(Data listing)
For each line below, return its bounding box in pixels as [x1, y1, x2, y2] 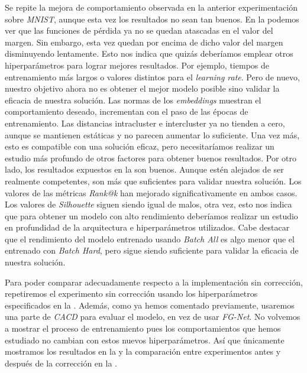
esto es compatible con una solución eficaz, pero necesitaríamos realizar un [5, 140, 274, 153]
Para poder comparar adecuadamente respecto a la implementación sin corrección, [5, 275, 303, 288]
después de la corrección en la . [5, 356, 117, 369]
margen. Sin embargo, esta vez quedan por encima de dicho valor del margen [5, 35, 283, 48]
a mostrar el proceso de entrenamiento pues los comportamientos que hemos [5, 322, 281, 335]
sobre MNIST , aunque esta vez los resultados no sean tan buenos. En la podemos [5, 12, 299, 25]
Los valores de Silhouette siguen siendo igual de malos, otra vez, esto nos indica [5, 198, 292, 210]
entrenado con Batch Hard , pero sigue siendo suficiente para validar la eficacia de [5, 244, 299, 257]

* * *

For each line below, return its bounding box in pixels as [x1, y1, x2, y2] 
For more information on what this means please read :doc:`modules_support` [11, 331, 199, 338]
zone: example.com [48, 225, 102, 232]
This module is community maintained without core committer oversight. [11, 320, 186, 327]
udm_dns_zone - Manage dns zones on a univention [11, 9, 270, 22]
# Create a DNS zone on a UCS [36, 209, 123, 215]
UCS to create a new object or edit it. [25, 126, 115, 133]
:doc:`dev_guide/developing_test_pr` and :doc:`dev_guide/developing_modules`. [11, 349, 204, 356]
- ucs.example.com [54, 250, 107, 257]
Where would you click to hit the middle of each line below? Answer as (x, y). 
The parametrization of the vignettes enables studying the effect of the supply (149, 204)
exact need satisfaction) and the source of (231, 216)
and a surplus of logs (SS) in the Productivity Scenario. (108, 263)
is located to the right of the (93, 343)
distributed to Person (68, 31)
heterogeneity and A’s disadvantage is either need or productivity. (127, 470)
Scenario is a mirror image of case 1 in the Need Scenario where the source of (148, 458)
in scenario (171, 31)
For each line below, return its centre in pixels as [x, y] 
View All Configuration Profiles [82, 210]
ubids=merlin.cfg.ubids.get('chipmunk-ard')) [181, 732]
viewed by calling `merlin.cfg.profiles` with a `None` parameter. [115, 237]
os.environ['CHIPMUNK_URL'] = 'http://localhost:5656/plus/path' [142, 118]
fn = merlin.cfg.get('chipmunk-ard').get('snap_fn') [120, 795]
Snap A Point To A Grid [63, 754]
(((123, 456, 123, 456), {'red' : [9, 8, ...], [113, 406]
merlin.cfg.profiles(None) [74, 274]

(What is needed)
The reply should hold only the lines of the listing above starting at the line containing "esto es compatible" and ending at the line containing "entrenado con Batch", exactly as written.

(Expected answer)
esto es compatible con una solución eficaz, pero necesitaríamos realizar un [5, 140, 274, 153]
Para poder comparar adecuadamente respecto a la implementación sin corrección, [5, 275, 303, 288]
después de la corrección en la . [5, 356, 117, 369]
margen. Sin embargo, esta vez quedan por encima de dicho valor del margen [5, 35, 283, 48]
a mostrar el proceso de entrenamiento pues los comportamientos que hemos [5, 322, 281, 335]
sobre MNIST , aunque esta vez los resultados no sean tan buenos. En la podemos [5, 12, 299, 25]
Los valores de Silhouette siguen siendo igual de malos, otra vez, esto nos indica [5, 198, 292, 210]
entrenado con Batch Hard , pero sigue siendo suficiente para validar la eficacia de [5, 244, 299, 257]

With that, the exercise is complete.